(Extracted data entries)
# # # # # # #
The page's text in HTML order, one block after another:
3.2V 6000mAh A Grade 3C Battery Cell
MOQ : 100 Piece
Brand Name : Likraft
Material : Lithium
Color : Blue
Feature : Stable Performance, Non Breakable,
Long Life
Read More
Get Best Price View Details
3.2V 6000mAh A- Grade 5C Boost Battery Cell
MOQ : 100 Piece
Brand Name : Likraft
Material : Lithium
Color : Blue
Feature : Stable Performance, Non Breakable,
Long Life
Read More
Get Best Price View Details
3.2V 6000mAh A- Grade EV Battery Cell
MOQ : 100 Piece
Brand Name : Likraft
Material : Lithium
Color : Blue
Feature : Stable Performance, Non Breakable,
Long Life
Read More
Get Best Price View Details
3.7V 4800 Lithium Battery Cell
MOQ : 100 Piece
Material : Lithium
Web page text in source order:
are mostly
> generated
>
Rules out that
# # # # # # #
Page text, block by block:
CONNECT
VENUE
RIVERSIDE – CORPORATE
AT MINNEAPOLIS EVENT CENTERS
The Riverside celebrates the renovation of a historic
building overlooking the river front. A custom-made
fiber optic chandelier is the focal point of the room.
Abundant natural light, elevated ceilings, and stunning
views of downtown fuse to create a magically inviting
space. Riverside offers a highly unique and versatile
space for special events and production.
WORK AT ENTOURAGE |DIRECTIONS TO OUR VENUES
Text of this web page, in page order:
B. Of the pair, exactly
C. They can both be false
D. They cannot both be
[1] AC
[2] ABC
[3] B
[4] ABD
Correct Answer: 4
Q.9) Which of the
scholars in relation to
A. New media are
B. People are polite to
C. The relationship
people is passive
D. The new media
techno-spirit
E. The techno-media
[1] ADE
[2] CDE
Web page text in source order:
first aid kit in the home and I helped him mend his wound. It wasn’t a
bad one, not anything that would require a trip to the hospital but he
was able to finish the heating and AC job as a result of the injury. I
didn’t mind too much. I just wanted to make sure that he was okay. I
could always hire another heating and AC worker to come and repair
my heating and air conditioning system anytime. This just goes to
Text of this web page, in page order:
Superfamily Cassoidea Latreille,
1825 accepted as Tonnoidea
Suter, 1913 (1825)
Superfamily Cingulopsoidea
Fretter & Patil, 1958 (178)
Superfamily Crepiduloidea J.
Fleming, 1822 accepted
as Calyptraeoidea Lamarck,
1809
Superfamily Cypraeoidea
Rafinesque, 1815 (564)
# # # # # # #
▶ ASSIGNMENT:
Only lines containing the string "Superfamily" are needed. Pull each of them out of the records above.

▶ SOLUTION TO THE PROBLEM:
Superfamily Cassoidea Latreille,
Superfamily Cingulopsoidea
Superfamily Crepiduloidea J.
Superfamily Cypraeoidea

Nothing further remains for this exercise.